| Directions |
Since only the text is wanted, print every entry below exactly and omit the images.

────────────────────

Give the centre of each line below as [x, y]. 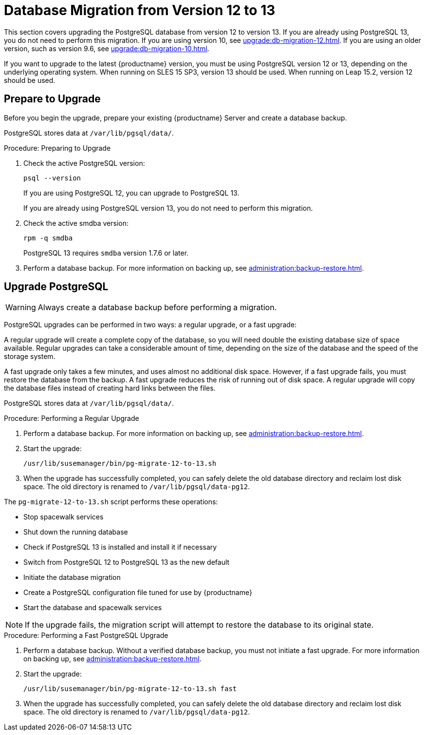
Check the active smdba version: [76, 223]
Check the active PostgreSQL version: [84, 163]
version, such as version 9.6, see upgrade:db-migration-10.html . [107, 48]
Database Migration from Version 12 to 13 [140, 10]
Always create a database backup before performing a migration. [157, 308]
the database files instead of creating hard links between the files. [110, 388]
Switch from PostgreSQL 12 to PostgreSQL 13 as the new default [127, 562]
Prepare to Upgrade [52, 99]

────────────────────

| Exercise answer |
Give the centre of each line below as [x, y]. 
Check the active smdba version: [76, 223]
Check the active PostgreSQL version: [84, 163]
version, such as version 9.6, see upgrade:db-migration-10.html . [107, 48]
Database Migration from Version 12 to 13 [140, 10]
Always create a database backup before performing a migration. [157, 308]
the database files instead of creating hard links between the files. [110, 388]
Switch from PostgreSQL 12 to PostgreSQL 13 as the new default [127, 562]
Prepare to Upgrade [52, 99]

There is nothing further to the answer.